Me acaban de enviar esta carta de un lector al diario La Nación (Argentina) en la cual se confirma los abusos que se cometen con los turistas extranjeros en Argentina amparados y fomentados por el Gobierno de Kirchner. Resulta que, en restaurantes, hoteles, clubs y demás, apenas se percatan que uno es turista (por el acento o la vestimenta) lo obligan a pagar en dólares y no en pesos. Pero no hay que sorprenderse. En Argentina, los únicos que tienen derechos son lo que cortan las calles y saquean supermercados. La Ley es algo que existió en el pasado y que hoy sólo recuerdan algunos memoriosos.
Señor Director:
«El mes pasado recibí en mi casa a un primo mío y su esposa, ambos de nacionalidad mexicana. Amante él, como yo, de la ópera, decidió devolverme la gentileza invitándome a una función de La Bohème en el Teatro Colón, para lo cual hizo una larga cola para obtener sobrantes de abono. Cuando llegó a la ventanilla, la empleada -que había reconocido por su acento la condición de extranjero de mi primo- le informó que él y su esposa debían pagar una tarifa diferente por las entradas y que su nacionalidad iba a ser verificada al momento de entrar al teatro, para lo cual debían llevar alguna documentación.

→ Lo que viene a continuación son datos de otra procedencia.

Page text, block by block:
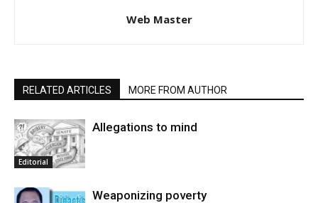
Web Master
RELATED ARTICLES MORE FROM AUTHOR
Editorial
Allegations to mind
Weaponizing poverty
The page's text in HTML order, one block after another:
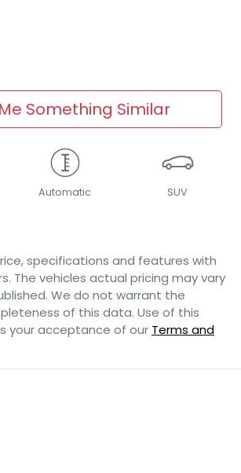
Something Similar
Automatic SUV
specifications and features with
. The vehicles actual pricing may vary
We do not warrant the
of this data. Use of this
your acceptance of our Terms and
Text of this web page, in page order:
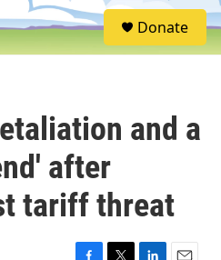
S
e
Donate
and a
after
tariff threat
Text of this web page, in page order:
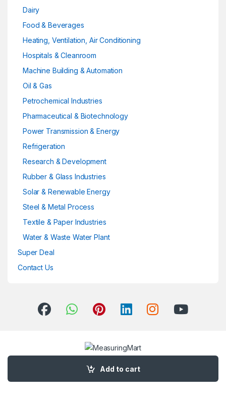
Add to cart
Dairy
Food & Beverages
Heating, Ventilation, Air Conditioning
Hospitals & Cleanroom
Machine Building & Automation
Oil & Gas
Petrochemical Industries
Pharmaceutical & Biotechnology
Power Transmission & Energy
Refrigeration
Research & Development
Rubber & Glass Industries
Solar & Renewable Energy
Steel & Metal Process
Textile & Paper Industries
Water & Waste Water Plant
Super Deal
Contact Us
Got Questions ? Call us 24/7!
+91 7720 047878
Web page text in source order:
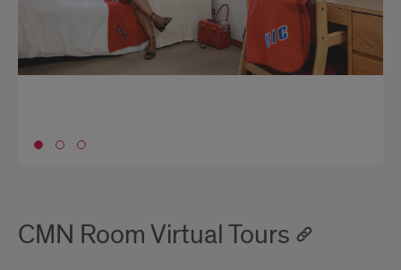
Go to slide 1
CMN Room Virtual Tours
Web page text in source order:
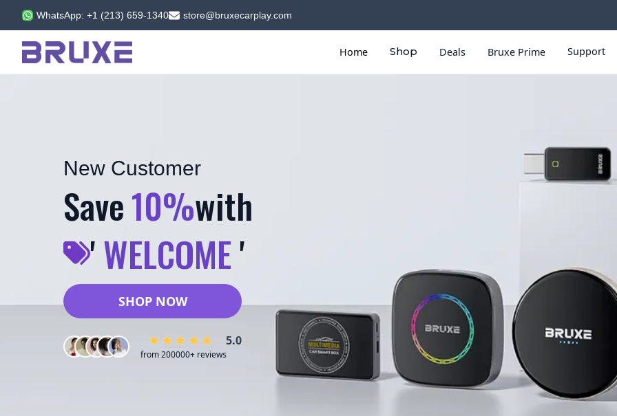
WhatsApp: +1 (213) 659-1340 store@bruxecarplay.com
Home Shop Deals Bruxe Prime Support
New Customer
Save10%with
'WELCOME'
SHOP NOW
5.0
from 200000+ reviews
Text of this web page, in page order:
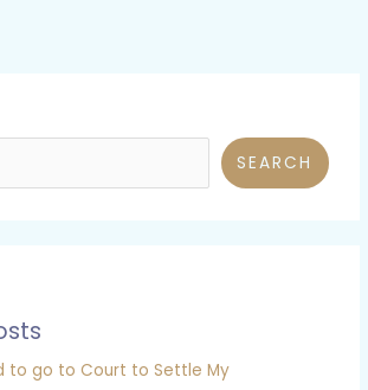
SEARCH
to go to Court to Settle My
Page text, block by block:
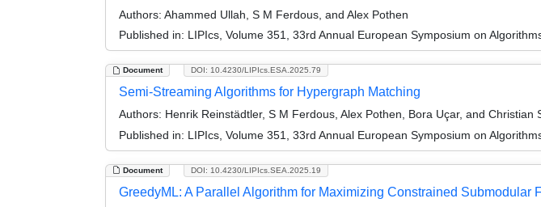
Authors: Ahammed Ullah, S M Ferdous, and Alex Pothen
Published in: LIPIcs, Volume 351, 33rd Annual European Symposium on
Document DOI: 10.4230/LIPIcs.ESA.2025.79
Semi-Streaming Algorithms for Hypergraph Matching
Authors: Henrik Reinstädtler, S M Ferdous, Alex Pothen, Bora Uçar, and Christian
Published in: LIPIcs, Volume 351, 33rd Annual European Symposium on
Document DOI: 10.4230/LIPIcs.SEA.2025.19
GreedyML: A Parallel Algorithm for Maximizing Constrained Submodular
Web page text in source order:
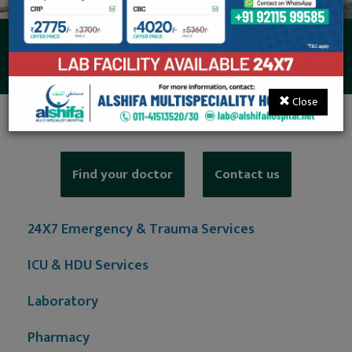
Private Ward
Find your doctor Contact us
24X7 Emergency & Trauma Services
ICU & HDU Services
Laboratory
Pharmacy
Close

«Tuvo entonces que comprar dos plateas para mi esposa y para mí a 160 pesos cada una (que llevaban la inscripción «50% de descuento») y las otras dos a nada menos que al doble, 320 pesos cada una. De más está decir que nadie solicitó en la entrada ningún documento, ni a ellos ni a nosotros. También, que fue difícil sustraerse a la vergüenza que me provocó que una institución pública dedicada a la cultura hiciera lo mismo que hacen algunos hoteles y compañías aéreas, discriminando de esa manera tan burda a los extranjeros que nos visitan. No recuerdo que se me haya cobrado ninguna tarifa diferencial en ninguna parte del mundo cuando el cambio nos favorecía y pedíamos a gritos «deme dos».»